U.S. Drug Enforcement Administration officials said that a nation-wide drug operation named Below the Beltway had resulted in the arrest of 3,780 criminals. The DEA’s Special Operations Division ran the operation. It involved several federal agencies as well as state and local police forces.

December 2, 2013: One day after the swearing in of Enrique Pena Nieto as Mexico’s new president, the new administration’s information war is in full swing. And who is the enemy? It appears to be former president Felipe Calderon and his administration. Stories appeared in U.S. and Mexican media that seemed to blame the loss of life in the Cartel War on the Calderon Administration’s decision to fight it.
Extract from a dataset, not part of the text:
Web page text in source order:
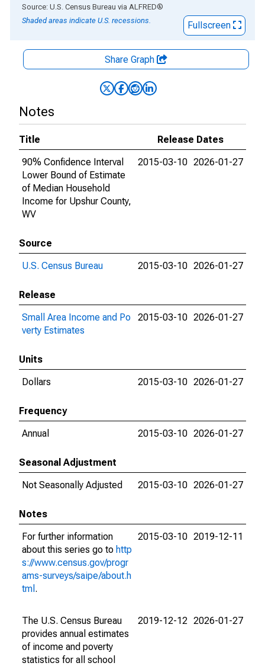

The stories tended to soft peddle, or completely ignored, the fact that Mexico’s well-financed criminal syndicates were already killing themselves and innocent people when Calderon decided to use the Mexican military to stop the gangs from slicing Mexico into gang-run duchies. Pena is a member of the Institutional Revolutionary Party (PRI). The PRI is masterful at information attacks. Security analysts who believe the PRI will not seriously battle the drug cartels (and this is an indirect way of arguing that the PRI is irredeemably corrupt) anticipated the assault on Calderon’s legacy.

December 1, 2012: Enrique Peña Nieto was inaugurated as Mexico’s president. During the campaign Pena touted a new plan to defeat the drug cartels. Pena’s new plan emphasized better government planning, improved coordination among government security, police, and intelligence agencies, spending more money on social development and crime-prevention programs, and doing a better job of protecting human rights. Pena’s inauguration marked the return to power of the Institutional Revolutionary Party (PRI). The PRI controlled Mexico 71 years until the National Action Party’s (PAN) Vicente Fox won the presidency in 2000.